The current threat environment calls for a paradigm shift: instead of engaging adversaries in a seemingly endless series of skirmishes, cybersecurity leaders should invest in proactive and preventative technologies and architecture to dramatically reduce the number of opportunities that adversaries have to meaningfully engage the cyber defenses on their networks, while acknowledging the continued need for access to the information hosted on the Internet to maintain a competitive advantage for their business. A few examples of these technologies include:

Remote Browser Isolation (RBI) to remove the risk posed by processing potentially malicious web code on user endpoints within the trusted network. As the name implies, properly designed RBI solutions instead isolate processing of web code outside the network perimeter and provide users with a safe, interactive stream of the information they are attempting to access.

Attack Surface Management (ASM) to right size and secure organizations’ externally facing web presence. Most companies today don’t have a complete, current, and accurate idea of the Internet-facing services running on their network. A properly implemented ASM program seeks to understand an organization’s Internet exposure, eliminate unnecessary services, and properly secure necessary services.

Allow Listing trusted sites and blocking all others via secure web gateways and proxies ensures that organizations treat unknown material as malicious by default and significantly lowers organizations’ reliance on network and endpoint detection and response mechanisms.
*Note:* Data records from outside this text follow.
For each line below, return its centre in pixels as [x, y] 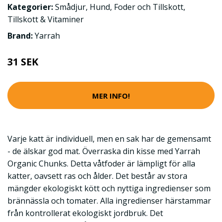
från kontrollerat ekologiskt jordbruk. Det [85, 213]
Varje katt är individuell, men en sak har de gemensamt [109, 139]
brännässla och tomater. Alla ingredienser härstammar [109, 201]
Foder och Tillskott [149, 7]
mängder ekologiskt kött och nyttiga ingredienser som [109, 188]
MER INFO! [111, 95]
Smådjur [70, 7]
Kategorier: [30, 7]
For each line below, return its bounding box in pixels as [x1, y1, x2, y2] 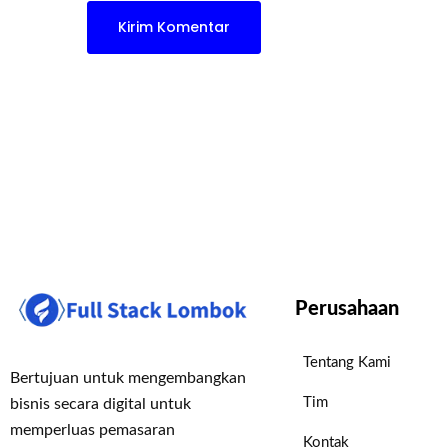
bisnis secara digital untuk [10, 395, 191, 412]
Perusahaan [295, 299, 399, 319]
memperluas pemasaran [10, 421, 175, 438]
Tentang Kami [303, 355, 391, 370]
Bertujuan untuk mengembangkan [10, 369, 246, 386]
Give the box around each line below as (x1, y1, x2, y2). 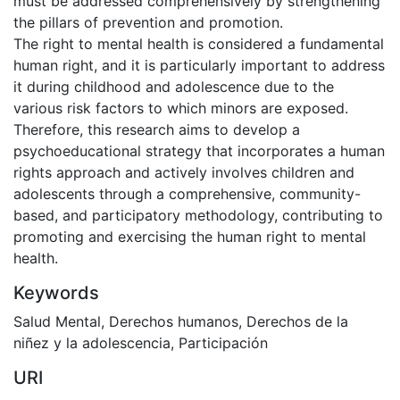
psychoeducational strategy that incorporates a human (13, 141, 385, 160)
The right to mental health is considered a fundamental (13, 34, 384, 53)
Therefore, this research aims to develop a (13, 120, 300, 138)
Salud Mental (13, 312, 101, 330)
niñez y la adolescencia (13, 333, 171, 352)
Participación (179, 333, 268, 352)
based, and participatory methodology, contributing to (13, 205, 383, 224)
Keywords (13, 281, 99, 304)
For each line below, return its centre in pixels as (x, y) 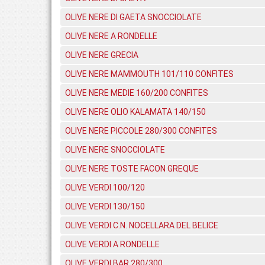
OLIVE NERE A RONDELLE (111, 36)
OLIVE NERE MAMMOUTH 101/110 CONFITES (149, 74)
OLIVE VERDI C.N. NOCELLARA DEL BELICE (142, 225)
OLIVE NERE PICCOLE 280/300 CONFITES (141, 131)
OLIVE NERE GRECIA (102, 55)
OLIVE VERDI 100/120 (105, 188)
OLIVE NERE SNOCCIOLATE (115, 150)
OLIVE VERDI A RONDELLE (112, 244)

The significant restrictions this approach places on users’ access to non-trusted websites may be alleviated by implementation of RBI or creating a segregated network for non-trusted Internet activity.

By rethinking cybersecurity programs with this type of technology in mind, leaders can alter the one part of the threat equation over which they have control: the number of opportunities presented to the attacker. In doing so, they will be able to concentrate the gains that generative AI brings to defenders on the parts of their network that absolutely require porous connections to the Internet rather than spending resources on assets that do not require the same level of access. Essentially – when cybersecurity adversaries only need to win one battle to win the war, defenders ought to pick their battles wisely.